In Friedman’s view, this form of surveillance not only carries risks of misuse but is clearly unconstitutional under the Fourth Amendment, which protects against “unreasonable searches and seizures” by the government.
“The point of the Fourth Amendment is to avoid unconstrained discretion in government officials — arbitrary decisions,” he said. “The Fourth Amendment is written precisely to prohibit the thing that police are doing now.”
The potential authoritarian applications of data surveillance were another concern for Friedman. “It’s just true time and again, all over the world, that governments that want to control all the actions of their citizenry do that with information,” he said in an interview with The Daily. “There’s nothing like the collection of data that provides that information to those regimes to make sure that people behave.”
Friedman’s lecture explored the body of existing case law on surveillance issues to propose that a “regulatory regime” by legislatures could create safeguards against harms and allow the Supreme Court to find certain policing practices constitutional.

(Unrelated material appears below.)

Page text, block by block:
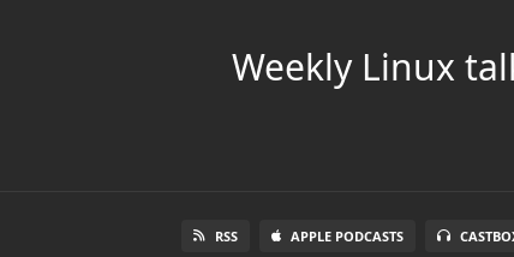
Weekly Linux
RSS APPLE PODCASTS

Such regulation could involve “a statute, and that it mandates that the data be everybody’s or there be a basis for singling out a certain group, and that there be things like retention limits for how long the data is used,” he told The Daily.
Brian Hofer, a privacy advocate who drafted San Francisco’s 2019 ban on facial recognition technology by city agencies, questioned Friedman’s call for a “third way” that accommodates potential benefits of the technology, arguing this could erode privacy protections further.
“I think it’s super problematic to let all of this go on in completely unregulated fashion,” Friedman replied. Data surveillance in policing, he said, “is the future that we are coming to. The question is, how do we manage it?”
Undergraduate attendees told The Daily they found Friedman’s lecture engaging and were struck by the extent of data surveillance in policing.
“I wasn’t really considering the breadth of data that was collected, and also the implications for buying third party data, how that actually might go against the constitutionality of this,” Sebastian Ingino ’25 said.
In the debate over bans versus regulation, Shaye Story ’25 offered her opinion that “an all-out ban is a lot harder to accomplish than just some limitations.” Story suggested that, even if ideal, an all-out ban would be almost impossible to pass. “So maybe baby steps are better than a big leap,” she said.